Firstly, no business will succeed if it doesn’t solve a unique pain point or problem for modern consumers or businesses. However, even if a business is able to carve out that niche, there’s no guarantee that growth will follow. For that to happen an entrepreneur must distil the business’s reason for being and then doggedly pursue that vision.

North Star metric

This principle of having a clear business vision guides all my decisions. Whenever I need to validate a choice or a change in strategic direction, or if I’m trying to determine what to focus on, I always refer back to my vision. If the two are incongruent, then I know I need to change tack.

Elon Musk is a great example of a successful entrepreneur who is guided by his grand vision. Everything he does, from Tesla to SpaceX, pertains to sustainability, both for the planet and the human race. It might be hard to make the connection when you consider his various businesses out of context, but everything he creates fits into a broader ecosystem that in some way moves the needle towards his ultimate objective. Developing Tesla cars that run on renewable energy is but a small, short-term plan that feeds into his grand vision, yet it’s also been the catalyst for the evolution of the motoring industry.

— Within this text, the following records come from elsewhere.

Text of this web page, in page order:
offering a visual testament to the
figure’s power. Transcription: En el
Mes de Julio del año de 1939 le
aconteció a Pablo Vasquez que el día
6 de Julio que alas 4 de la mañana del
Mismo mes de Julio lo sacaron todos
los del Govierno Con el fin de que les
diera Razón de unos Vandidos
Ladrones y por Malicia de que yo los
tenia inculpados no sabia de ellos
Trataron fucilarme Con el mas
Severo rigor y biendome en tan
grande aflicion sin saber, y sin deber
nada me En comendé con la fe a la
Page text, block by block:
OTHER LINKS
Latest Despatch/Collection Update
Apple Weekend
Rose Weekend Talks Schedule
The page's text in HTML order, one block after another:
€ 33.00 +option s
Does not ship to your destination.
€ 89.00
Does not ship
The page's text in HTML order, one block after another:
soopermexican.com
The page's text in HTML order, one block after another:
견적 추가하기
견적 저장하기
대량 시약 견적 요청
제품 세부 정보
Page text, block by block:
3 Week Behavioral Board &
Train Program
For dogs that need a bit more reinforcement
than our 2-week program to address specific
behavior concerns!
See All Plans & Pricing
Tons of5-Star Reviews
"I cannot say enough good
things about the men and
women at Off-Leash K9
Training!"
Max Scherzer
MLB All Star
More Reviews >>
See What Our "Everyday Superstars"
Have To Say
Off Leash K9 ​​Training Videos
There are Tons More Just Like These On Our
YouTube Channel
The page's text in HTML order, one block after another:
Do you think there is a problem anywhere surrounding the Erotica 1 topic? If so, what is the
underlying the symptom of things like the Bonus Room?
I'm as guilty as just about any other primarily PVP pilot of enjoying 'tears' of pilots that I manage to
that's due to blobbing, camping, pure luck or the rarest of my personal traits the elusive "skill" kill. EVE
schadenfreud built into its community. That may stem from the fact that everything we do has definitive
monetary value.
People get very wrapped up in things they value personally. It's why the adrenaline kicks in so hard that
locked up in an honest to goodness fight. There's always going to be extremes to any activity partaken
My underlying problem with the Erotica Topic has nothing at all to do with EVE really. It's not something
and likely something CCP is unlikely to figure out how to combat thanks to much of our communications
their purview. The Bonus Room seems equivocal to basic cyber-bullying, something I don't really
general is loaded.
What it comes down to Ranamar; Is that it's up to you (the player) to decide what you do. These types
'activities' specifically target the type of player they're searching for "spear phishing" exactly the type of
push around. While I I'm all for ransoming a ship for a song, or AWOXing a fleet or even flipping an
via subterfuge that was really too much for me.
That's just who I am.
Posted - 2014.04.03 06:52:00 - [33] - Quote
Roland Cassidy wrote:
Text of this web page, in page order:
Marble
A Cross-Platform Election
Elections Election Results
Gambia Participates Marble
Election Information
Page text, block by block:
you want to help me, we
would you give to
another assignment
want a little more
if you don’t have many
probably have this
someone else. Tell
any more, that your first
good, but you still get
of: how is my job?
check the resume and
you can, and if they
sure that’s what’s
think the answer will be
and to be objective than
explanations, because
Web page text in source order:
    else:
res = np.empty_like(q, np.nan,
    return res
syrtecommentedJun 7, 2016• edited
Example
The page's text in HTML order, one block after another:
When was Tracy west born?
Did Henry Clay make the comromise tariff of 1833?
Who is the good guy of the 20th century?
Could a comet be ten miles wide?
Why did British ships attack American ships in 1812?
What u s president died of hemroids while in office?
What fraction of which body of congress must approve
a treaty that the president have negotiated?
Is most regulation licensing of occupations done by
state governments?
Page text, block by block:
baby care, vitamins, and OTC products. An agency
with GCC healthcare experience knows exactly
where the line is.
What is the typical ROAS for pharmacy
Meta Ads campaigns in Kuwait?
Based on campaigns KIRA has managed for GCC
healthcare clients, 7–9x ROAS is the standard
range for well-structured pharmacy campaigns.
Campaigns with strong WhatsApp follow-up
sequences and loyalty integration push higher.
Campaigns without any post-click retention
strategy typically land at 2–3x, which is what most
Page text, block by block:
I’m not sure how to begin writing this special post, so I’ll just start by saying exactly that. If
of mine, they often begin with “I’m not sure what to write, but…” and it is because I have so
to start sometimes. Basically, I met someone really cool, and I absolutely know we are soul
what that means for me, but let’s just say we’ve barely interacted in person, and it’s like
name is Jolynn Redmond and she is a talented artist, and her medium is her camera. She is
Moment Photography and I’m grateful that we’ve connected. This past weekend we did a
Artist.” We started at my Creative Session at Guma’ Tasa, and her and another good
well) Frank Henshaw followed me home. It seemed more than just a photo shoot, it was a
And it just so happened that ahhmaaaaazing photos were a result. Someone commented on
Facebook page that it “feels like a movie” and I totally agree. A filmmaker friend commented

Related: The Popimedia (Mega) Success Story

Be clear, concise

In the same way, every decision an entrepreneur makes should in some way take them a step closer to realising their vision. In this regard, it is also vital that your vision is crystal clear – a murky or undefined vision will divert you off your path to success.

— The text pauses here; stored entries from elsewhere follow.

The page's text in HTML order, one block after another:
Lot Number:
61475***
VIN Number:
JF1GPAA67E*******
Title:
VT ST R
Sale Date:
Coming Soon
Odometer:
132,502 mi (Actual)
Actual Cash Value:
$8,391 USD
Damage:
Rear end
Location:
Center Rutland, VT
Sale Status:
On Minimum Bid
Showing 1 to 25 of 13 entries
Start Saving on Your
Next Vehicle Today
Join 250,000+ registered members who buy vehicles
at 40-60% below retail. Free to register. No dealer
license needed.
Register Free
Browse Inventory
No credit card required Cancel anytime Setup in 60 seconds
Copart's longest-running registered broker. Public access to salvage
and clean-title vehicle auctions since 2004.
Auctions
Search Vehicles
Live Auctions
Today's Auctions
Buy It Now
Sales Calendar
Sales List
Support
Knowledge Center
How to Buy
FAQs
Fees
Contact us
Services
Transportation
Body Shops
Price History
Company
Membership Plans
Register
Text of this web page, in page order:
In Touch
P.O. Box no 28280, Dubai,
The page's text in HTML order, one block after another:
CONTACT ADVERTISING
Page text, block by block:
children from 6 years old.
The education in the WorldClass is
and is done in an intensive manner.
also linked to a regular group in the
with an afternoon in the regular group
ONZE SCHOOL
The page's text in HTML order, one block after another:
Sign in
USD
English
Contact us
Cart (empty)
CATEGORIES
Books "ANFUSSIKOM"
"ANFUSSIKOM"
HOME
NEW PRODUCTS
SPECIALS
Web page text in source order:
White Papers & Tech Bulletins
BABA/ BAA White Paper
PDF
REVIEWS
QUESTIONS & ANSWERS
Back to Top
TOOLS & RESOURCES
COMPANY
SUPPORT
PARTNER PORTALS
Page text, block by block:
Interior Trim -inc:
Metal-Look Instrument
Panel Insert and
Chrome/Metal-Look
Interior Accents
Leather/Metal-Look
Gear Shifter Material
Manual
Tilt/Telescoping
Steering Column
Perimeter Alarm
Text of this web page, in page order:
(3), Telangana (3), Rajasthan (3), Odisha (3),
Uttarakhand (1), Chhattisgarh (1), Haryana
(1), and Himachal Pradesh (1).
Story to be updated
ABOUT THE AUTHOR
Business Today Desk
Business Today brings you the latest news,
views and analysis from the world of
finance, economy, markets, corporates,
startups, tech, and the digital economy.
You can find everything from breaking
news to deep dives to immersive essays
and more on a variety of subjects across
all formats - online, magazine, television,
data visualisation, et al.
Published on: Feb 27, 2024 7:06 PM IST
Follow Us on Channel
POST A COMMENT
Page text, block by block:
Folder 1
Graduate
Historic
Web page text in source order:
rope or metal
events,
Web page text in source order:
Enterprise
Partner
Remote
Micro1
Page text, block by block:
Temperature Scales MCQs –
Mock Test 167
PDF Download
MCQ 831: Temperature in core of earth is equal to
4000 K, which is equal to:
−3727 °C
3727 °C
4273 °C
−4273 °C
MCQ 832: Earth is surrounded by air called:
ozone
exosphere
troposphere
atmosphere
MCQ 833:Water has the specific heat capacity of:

That’s because you’ll tend to focus on the wrong things, especially when scaling rapidly, or when running bigger organisations, because there are many tasks to complete every day. A lack of clarity also leads to poor decision-making, or, worse, decision paralysis, and that’s business suicide – I’d rather make a bad decision than no decision at all, because it prompts action. However, with a clear vision, more often than not, those decisions will be correct.

Defining your vision

So, how do you know if your vision is clear and, more importantly, relevant and consequential? The way I stress test my vision is to evaluate it every day against the decisions I take, and the direction of the business. This daily process helps to sharpen my decisions over time.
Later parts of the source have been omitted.